> Exercise directions
When a line of the entries contains "router", please list that line.

> Listed entries
****************************************
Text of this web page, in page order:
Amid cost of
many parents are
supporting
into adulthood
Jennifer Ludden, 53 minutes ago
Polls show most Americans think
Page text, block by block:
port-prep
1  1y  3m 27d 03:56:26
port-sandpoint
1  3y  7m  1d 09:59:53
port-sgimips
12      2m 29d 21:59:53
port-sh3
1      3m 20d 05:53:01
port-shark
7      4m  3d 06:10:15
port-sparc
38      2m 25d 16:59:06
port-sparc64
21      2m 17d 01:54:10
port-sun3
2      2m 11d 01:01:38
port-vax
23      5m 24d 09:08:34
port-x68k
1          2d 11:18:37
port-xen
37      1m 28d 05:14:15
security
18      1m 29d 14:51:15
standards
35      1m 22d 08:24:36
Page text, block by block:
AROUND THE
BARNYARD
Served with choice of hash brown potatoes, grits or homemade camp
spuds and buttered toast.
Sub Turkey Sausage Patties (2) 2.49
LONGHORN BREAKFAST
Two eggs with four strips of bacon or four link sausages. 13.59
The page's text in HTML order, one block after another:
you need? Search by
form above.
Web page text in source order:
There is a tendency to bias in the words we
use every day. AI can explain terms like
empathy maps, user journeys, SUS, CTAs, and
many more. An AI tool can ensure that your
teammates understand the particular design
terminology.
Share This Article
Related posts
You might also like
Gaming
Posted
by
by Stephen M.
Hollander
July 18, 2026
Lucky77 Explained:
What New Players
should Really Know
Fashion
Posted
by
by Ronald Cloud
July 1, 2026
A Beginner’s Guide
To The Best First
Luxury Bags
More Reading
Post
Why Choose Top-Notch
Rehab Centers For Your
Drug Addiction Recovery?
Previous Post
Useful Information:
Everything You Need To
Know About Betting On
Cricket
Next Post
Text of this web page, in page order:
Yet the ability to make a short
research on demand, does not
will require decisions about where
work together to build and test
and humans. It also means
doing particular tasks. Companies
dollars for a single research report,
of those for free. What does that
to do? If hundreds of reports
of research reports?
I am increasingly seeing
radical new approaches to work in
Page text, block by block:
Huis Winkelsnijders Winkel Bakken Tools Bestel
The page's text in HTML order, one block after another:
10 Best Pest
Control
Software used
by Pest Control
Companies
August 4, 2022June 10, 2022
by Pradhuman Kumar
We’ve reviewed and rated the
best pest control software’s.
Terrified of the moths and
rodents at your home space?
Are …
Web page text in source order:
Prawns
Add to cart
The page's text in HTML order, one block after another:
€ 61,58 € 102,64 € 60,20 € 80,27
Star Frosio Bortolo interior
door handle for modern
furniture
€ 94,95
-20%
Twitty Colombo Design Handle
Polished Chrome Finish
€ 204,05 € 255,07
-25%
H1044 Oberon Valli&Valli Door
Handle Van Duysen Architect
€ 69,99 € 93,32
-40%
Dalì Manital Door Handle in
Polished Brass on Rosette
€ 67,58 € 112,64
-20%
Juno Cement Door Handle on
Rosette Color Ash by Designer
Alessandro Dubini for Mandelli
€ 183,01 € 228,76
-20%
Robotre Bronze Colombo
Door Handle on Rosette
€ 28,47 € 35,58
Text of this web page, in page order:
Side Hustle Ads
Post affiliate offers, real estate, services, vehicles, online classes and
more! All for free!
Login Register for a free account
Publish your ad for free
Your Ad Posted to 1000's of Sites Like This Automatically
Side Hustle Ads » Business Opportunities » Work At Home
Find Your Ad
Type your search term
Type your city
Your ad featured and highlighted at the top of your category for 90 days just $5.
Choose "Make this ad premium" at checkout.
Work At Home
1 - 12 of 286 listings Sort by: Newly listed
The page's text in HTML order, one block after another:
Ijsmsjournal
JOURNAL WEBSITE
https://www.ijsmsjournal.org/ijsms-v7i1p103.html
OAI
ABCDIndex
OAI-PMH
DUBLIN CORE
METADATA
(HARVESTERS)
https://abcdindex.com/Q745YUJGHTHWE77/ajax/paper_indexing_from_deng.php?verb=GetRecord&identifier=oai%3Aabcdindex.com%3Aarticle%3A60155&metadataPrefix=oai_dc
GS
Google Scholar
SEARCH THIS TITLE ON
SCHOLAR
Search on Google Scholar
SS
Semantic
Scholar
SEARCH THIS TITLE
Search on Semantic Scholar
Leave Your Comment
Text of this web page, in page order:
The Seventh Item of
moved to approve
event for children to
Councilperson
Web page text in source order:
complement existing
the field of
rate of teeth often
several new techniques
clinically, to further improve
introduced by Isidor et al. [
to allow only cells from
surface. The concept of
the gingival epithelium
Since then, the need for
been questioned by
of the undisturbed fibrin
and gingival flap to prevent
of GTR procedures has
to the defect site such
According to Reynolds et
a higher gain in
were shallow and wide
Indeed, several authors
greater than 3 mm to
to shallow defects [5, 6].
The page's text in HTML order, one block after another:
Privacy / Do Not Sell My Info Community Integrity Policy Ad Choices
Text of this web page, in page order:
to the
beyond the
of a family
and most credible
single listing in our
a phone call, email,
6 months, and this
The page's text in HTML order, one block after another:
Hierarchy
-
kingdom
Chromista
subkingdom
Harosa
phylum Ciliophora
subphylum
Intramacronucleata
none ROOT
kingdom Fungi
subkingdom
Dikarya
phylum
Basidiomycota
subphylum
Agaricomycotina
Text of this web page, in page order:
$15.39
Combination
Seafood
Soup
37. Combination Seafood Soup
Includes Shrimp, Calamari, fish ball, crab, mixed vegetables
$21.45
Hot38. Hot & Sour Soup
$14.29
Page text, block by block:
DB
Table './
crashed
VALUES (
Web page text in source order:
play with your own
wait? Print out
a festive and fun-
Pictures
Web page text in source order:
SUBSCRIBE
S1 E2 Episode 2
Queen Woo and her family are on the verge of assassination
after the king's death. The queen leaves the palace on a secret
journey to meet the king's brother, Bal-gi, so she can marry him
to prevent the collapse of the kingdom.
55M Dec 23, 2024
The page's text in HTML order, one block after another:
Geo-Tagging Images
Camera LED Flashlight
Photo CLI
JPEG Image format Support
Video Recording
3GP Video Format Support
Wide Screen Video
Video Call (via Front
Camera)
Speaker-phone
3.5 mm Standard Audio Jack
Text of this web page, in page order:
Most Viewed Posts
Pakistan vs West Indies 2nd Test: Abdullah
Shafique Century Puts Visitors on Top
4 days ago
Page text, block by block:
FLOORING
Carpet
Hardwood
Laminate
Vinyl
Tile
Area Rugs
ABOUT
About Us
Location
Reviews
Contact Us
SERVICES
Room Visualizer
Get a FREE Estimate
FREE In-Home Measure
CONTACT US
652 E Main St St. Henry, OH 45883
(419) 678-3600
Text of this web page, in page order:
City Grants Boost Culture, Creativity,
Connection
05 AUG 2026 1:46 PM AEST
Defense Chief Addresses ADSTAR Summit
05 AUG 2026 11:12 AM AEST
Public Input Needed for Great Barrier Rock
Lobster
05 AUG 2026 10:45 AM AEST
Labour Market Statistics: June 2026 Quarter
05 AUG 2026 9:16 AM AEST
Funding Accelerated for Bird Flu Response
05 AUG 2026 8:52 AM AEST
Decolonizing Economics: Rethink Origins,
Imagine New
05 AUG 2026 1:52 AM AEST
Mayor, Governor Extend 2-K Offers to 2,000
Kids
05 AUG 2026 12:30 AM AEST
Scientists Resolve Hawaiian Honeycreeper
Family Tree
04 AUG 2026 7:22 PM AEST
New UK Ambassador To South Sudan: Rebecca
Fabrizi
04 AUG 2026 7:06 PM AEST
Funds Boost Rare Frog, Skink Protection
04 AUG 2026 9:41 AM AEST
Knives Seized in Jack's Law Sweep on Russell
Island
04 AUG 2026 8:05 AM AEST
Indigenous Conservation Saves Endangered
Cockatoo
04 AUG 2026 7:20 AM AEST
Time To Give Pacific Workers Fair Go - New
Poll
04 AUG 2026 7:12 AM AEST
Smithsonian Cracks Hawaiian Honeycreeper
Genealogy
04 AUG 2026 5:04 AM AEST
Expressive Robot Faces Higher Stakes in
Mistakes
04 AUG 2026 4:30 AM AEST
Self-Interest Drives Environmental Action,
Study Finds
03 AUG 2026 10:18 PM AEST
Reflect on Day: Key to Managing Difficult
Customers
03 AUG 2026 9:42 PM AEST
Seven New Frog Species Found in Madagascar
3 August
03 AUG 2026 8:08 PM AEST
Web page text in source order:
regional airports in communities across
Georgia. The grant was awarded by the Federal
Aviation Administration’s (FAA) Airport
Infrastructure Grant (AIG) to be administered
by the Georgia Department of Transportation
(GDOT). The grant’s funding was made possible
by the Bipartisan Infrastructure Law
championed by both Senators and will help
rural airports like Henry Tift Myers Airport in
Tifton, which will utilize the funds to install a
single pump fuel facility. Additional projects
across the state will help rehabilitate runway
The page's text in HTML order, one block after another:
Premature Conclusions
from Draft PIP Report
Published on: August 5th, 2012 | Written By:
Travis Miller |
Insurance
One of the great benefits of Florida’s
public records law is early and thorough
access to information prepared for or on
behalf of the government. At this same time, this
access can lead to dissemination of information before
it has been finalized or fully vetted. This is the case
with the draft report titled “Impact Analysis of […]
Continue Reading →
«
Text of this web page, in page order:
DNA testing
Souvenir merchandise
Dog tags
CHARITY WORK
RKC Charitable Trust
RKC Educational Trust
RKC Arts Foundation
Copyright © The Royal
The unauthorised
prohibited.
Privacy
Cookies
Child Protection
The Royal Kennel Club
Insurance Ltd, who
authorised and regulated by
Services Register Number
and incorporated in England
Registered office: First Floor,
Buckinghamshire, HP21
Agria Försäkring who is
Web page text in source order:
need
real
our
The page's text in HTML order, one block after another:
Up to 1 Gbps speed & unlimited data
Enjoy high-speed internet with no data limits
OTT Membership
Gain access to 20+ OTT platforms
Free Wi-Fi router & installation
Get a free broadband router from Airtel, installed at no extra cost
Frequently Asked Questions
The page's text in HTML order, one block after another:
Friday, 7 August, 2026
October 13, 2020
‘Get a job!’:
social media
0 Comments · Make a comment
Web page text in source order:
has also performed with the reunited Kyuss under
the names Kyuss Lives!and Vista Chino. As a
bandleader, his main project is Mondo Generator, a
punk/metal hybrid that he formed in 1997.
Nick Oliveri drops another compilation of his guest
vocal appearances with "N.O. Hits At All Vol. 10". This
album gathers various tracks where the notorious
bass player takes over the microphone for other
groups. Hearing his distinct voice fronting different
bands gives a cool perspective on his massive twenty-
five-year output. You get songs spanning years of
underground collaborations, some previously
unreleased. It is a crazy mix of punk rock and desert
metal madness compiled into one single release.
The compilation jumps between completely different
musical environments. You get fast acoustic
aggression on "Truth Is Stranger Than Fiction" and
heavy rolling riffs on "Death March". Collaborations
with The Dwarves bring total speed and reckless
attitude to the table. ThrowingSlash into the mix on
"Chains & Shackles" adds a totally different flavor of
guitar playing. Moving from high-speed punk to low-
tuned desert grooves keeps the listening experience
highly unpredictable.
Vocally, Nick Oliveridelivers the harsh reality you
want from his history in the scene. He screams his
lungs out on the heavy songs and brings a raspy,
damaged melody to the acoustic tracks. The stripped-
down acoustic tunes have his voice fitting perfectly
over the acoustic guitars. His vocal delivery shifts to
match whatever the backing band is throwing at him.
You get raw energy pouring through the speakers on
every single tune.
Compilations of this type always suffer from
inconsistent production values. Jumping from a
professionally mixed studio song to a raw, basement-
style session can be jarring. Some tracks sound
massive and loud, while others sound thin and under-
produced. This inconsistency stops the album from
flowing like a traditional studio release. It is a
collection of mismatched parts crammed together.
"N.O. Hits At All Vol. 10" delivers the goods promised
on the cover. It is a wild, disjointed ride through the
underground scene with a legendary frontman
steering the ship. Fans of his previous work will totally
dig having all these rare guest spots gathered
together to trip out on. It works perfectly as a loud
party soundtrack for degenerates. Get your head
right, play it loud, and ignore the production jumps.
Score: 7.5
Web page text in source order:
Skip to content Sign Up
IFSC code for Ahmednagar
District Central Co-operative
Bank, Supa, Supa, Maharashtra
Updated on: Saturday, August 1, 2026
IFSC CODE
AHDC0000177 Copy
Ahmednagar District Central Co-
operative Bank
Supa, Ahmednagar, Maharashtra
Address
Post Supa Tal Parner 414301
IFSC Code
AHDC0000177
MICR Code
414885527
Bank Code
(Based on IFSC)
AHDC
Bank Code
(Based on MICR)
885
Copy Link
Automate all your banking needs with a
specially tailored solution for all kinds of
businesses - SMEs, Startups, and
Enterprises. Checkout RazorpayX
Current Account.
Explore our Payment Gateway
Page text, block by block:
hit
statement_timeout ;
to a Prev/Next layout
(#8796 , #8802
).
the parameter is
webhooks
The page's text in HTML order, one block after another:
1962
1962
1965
****************************************
> Reply to the exercise
Free Wi-Fi router & installation
Get a free broadband router from Airtel, installed at no extra cost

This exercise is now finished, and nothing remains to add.